[quarterwave]

Why is the muonic hydrogen required?

From the Bohr formula the Rydberg energy of the muonic hydrogen would be some 200 times larger than regular hydrogen. Anyone know how that plays a role?

It can't be sqrt(spring/mass) for vibration since the proton is anyway already some 2000x heavier than the electron. Unless spring somehow depended on the Rydberg energy, which is possible since the P.E-K.E would depend on mass via the K.E.

[alhw]

The decrease in potential energy upon vdW bond formation in reactions with typical hydrogen isotopes dominates the negligible gains in vibrational zero-point energy from reactants to products. With the muonic hydrogen substitution, the authors claim instead that the driving force for "bond formation" results from a decrease in zero-point energy which compensates for the expected losses in potential energy.

[gus_massa]

I have a few published articles in quantum chemistry, and I barely can understand your explanation. It feels right, but I think I need to take 30 minutes to try to understand the details. Can you explain this like I'm a graduate student with only 3 years in the university, please?

[alhw]

The authors of the article in topic provide a more coherent explanation than I could ever articulate:

>> Conventionally, the formation of chemical bonds is due to a decrease in potential energy (PE), often accompanied by small increases in vibrational zero point energy (ZPE). In principle, this basic mechanism can be completely reversed, wherein chemical bonds may even be formed by an increase in PE if there is a sufficiently compensating decrease in vibrational ZPE, giving rise to what has been coined “vibrational bonding” of molecules stabilized at saddle-point barriers on a potential energy surface (PES), far away from potential minima.

[gus_massa]

Thanks. But I think your previous comment has an interesting point about why muons are different than electrons. I'm not sure because I hadn't made the calculations, so any confirmation or refutation is welcome. Let's try:

When two normal molecules, with electrons, are close, they can form different kind of bonds. The weakest bond is the "van der Waals" bond. It's caused because the electrons of the molecules change their position slightly due to the presence of the other molecule.

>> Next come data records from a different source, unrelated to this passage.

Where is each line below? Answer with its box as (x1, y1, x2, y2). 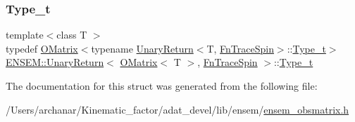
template (6, 27, 44, 42)
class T (56, 27, 87, 42)
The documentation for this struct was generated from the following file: (6, 79, 318, 93)
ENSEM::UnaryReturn (6, 55, 104, 69)
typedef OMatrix (6, 41, 78, 55)
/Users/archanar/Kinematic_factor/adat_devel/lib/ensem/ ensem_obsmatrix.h (6, 102, 349, 116)
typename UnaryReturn (91, 41, 194, 55)
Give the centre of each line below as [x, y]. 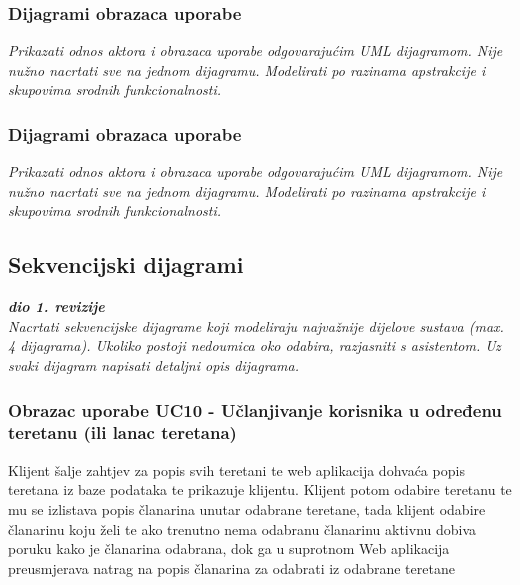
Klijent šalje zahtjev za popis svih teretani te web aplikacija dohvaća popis [236, 469]
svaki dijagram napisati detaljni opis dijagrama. [153, 364]
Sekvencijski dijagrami [126, 264]
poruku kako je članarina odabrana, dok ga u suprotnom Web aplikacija [229, 548]
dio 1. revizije [56, 306]
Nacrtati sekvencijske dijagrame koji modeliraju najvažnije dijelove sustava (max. [256, 325]
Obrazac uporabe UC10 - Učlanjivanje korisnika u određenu [255, 409]
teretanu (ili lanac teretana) [122, 432]
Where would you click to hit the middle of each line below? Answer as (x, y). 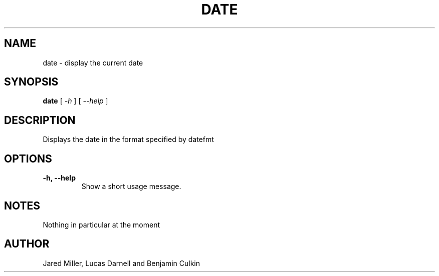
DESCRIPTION (40, 120)
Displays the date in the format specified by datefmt (128, 139)
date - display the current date (93, 62)
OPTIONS (28, 158)
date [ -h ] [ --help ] (75, 101)
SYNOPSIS (31, 82)
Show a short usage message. (131, 186)
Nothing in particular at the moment (101, 224)
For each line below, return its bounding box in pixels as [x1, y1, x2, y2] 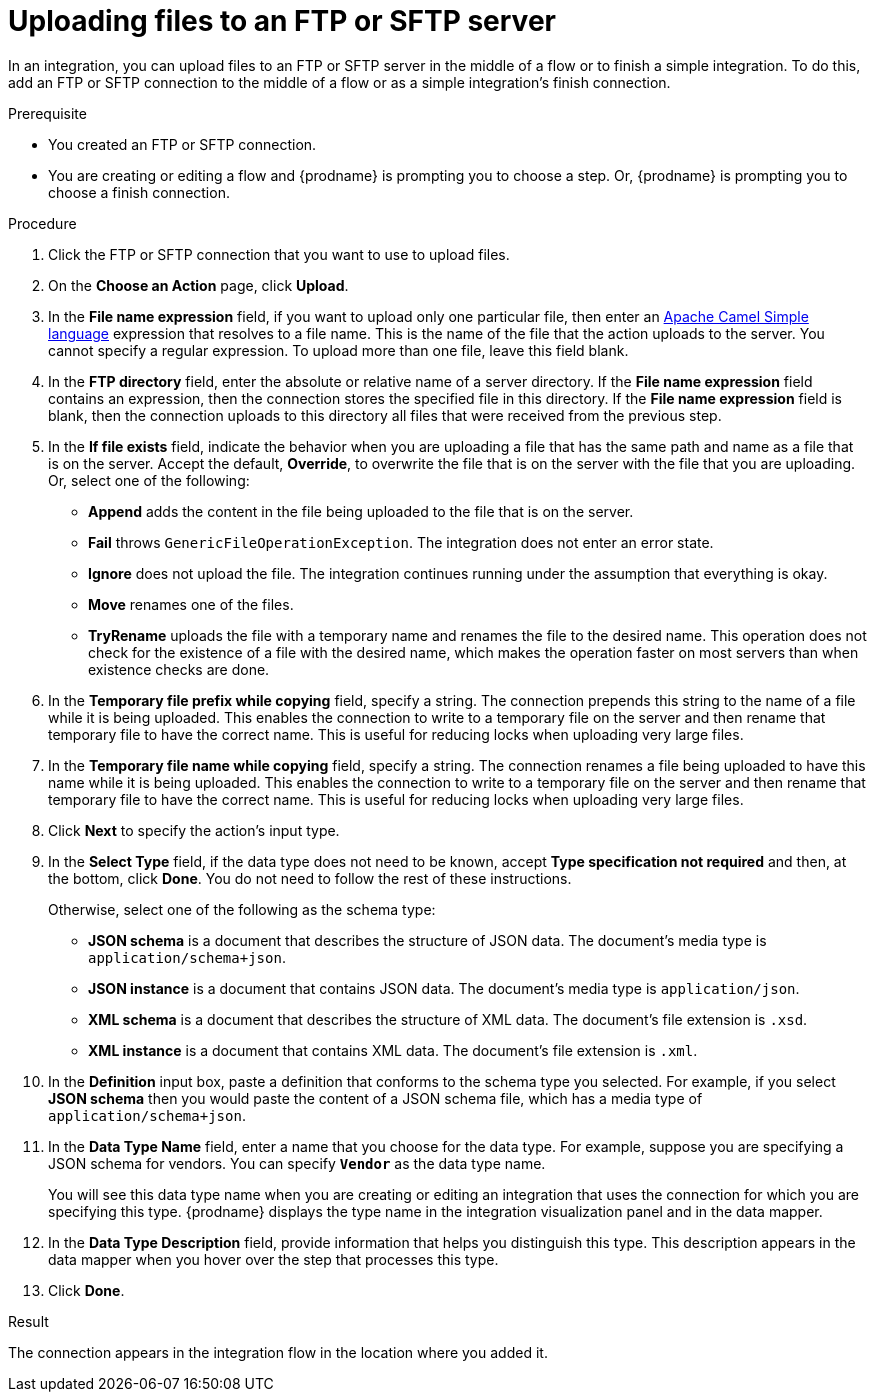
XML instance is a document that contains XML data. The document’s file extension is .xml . [88, 1041, 698, 1059]
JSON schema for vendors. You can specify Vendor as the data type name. [48, 1154, 546, 1172]
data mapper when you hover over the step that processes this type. [48, 1250, 499, 1268]
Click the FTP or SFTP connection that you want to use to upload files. [48, 245, 510, 263]
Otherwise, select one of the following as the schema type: [48, 900, 436, 918]
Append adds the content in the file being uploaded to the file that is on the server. [88, 502, 634, 520]
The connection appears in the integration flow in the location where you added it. [8, 1343, 548, 1361]
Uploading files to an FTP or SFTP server [8, 4, 556, 38]
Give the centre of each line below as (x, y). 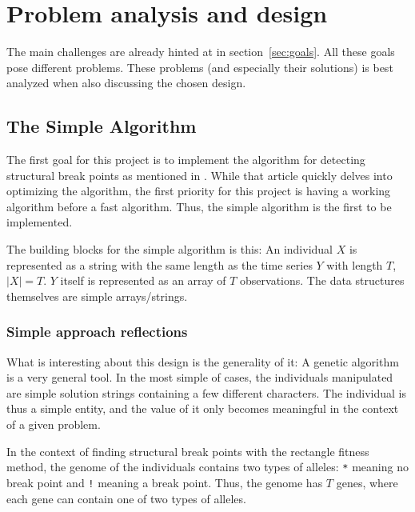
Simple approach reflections (97, 332)
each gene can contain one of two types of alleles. (126, 498)
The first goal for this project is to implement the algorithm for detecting (186, 160)
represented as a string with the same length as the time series (160, 264)
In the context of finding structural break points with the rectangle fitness (188, 451)
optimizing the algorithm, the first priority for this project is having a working (199, 191)
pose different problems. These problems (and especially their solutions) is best (200, 67)
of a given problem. (54, 424)
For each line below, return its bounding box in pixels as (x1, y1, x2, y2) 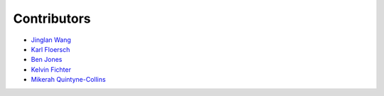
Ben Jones (31, 55, 63, 64)
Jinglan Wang (31, 36, 71, 44)
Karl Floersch (31, 45, 70, 53)
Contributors (13, 11, 92, 26)
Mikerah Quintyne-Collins (31, 75, 106, 84)
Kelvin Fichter (31, 65, 71, 74)
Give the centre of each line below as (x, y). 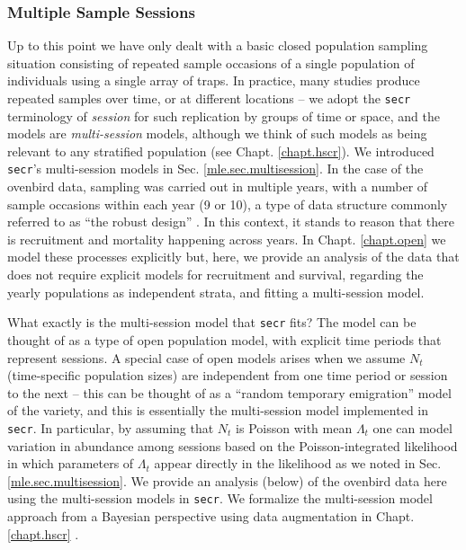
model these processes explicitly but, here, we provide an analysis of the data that (233, 257)
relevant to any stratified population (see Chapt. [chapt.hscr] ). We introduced (221, 151)
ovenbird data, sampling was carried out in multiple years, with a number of (218, 186)
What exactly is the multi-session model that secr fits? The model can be (212, 322)
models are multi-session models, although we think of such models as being (217, 133)
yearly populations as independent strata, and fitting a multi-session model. (216, 292)
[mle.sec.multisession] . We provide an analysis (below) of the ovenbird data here (227, 480)
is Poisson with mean (294, 427)
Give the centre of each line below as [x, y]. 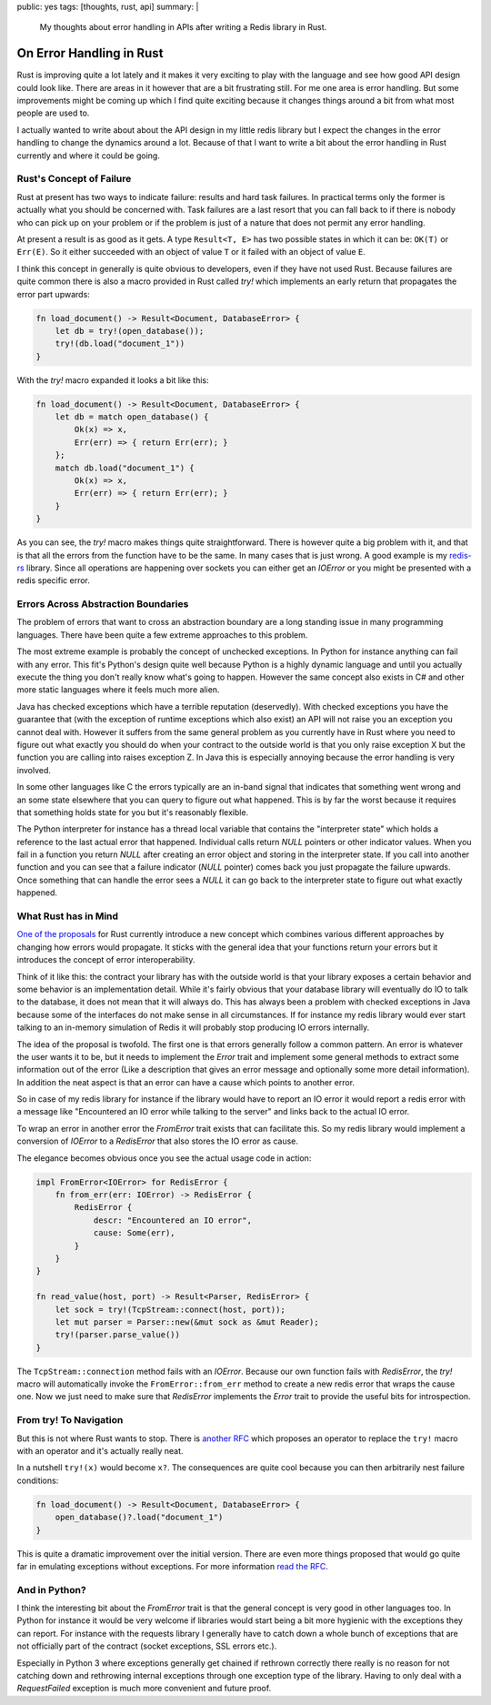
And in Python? [51, 1589]
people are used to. [53, 113]
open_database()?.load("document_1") [139, 1518]
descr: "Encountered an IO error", [172, 1220]
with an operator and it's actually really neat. [100, 1451]
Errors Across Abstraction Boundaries [103, 604]
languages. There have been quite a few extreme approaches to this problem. [162, 635]
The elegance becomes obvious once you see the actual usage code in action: [164, 1158]
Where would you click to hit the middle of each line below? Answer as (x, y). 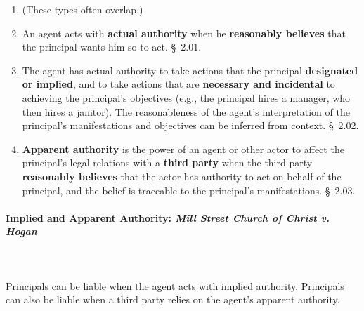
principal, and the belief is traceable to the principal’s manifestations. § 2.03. (189, 190)
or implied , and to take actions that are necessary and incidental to (178, 84)
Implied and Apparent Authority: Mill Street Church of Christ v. (168, 217)
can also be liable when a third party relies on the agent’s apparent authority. (173, 299)
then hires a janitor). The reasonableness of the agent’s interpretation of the (186, 111)
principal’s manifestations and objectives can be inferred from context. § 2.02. (190, 125)
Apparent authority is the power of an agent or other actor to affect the (183, 148)
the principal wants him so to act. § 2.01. (112, 47)
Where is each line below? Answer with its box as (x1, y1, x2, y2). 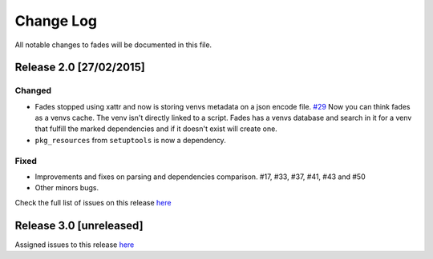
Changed (14, 85, 52, 96)
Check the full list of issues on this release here (14, 197, 172, 207)
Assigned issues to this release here (14, 240, 135, 249)
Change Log (14, 12, 98, 30)
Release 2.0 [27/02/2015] (14, 61, 146, 74)
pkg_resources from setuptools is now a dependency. (34, 135, 226, 145)
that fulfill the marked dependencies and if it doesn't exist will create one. (34, 124, 278, 133)
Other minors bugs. (34, 183, 99, 193)
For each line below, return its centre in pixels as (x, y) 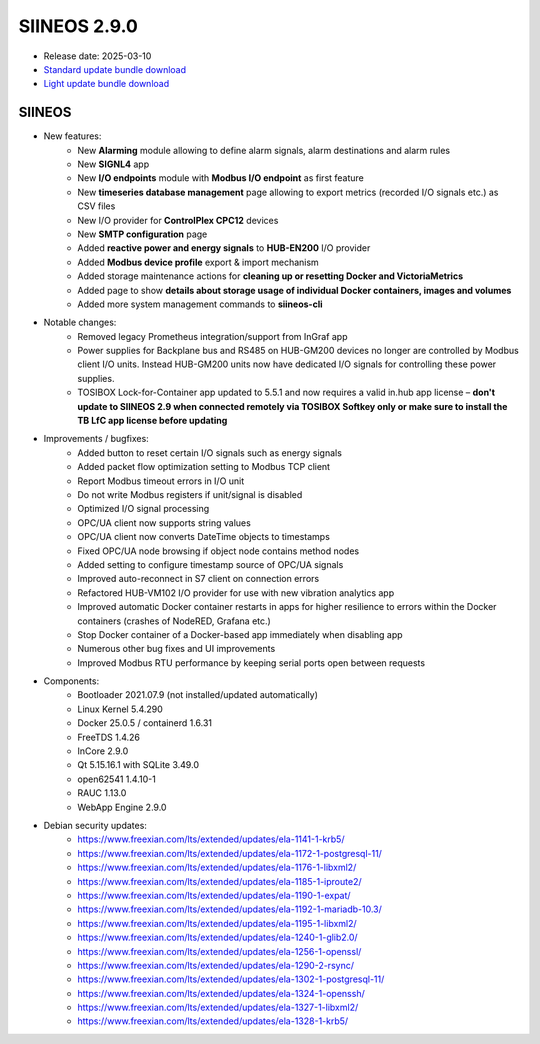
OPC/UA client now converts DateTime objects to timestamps (203, 537)
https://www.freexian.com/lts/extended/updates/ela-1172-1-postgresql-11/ (229, 853)
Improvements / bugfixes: (96, 439)
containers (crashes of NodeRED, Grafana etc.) (174, 621)
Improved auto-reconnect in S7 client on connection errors (198, 579)
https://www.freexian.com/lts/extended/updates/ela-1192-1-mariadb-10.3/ (229, 909)
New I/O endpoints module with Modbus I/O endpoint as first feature (221, 178)
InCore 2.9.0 (103, 751)
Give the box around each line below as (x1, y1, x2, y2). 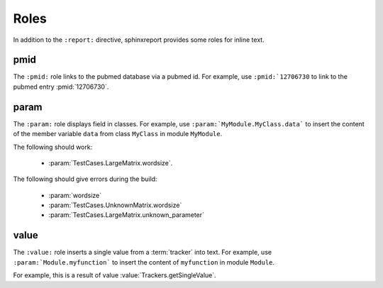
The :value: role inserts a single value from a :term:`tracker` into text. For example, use (13, 248, 272, 257)
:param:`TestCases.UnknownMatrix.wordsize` (48, 201, 182, 209)
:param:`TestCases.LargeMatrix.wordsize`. (48, 158, 173, 167)
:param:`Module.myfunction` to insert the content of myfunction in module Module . (13, 257, 275, 266)
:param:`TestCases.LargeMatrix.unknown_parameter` (48, 211, 205, 219)
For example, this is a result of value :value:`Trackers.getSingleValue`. (13, 271, 216, 279)
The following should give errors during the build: (13, 175, 157, 184)
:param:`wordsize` (48, 191, 102, 199)
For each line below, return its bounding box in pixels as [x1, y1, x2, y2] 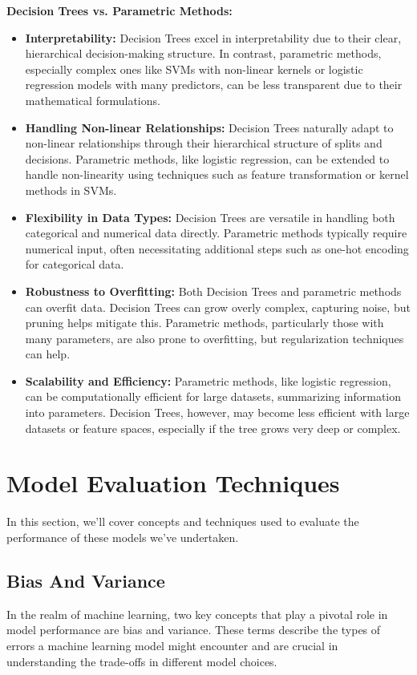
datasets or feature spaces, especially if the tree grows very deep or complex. [25, 419, 401, 436]
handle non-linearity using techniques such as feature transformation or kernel [25, 166, 409, 183]
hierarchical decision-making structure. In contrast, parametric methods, [25, 45, 382, 62]
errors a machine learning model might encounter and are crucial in [6, 637, 338, 653]
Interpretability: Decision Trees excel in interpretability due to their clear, [25, 29, 402, 46]
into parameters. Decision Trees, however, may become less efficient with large [25, 404, 410, 421]
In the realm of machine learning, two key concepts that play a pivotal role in [6, 605, 388, 622]
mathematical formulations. [25, 91, 160, 108]
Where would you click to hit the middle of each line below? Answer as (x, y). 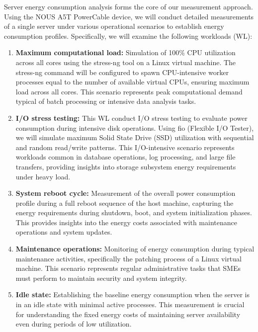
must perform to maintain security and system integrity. (101, 278)
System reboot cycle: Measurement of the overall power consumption (126, 193)
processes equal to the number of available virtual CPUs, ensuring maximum (132, 82)
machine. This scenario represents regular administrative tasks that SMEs (128, 268)
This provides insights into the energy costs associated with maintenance (126, 222)
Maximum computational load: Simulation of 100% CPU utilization (126, 52)
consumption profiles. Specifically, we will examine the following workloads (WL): (128, 36)
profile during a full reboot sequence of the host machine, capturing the (125, 203)

In this experiment they only replace the electron of a hydrogen atom by a muon. The muons have much more mass than the electrons, so the radius of the orbit is much smaller. (They are quantum particles, so they don't have orbits, but please forgive this technical detail.) As the orbits are smaller, the displacement caused by the other molecule is smaller, so the van der Walls force is smaller.

In the normal (electron) case the van der Walls force cause the formation of the intermediate molecule. In this case (muon) the van der Waals forcé is so weak that other effects are more important.

[I left out the part about zero point energy. It's also interesting but this explanation is becoming larger than the article :) .]

[sp332]

It's the proton that is replaced, not the electron.

[gus_massa]

Ups! :( You are right and now I'm confused.

[quarterwave]

Thanks for both explanations.

[tjradcliffe]

This is muonium: anti-proton plus electron, not muonic hydrogen (proton plus muon). I made the same mistake: it's a very poorly written article.

[quarterwave]

Thanks for pointing this out.

The role of muon instead of proton could be: (i) to make the bond detectable as the muon decays, or (ii) 10X lighter mass of muonium compared to regular hydrogen leads to a dynamical regime with saddle points in P.E vs K.E (as pointed out earlier).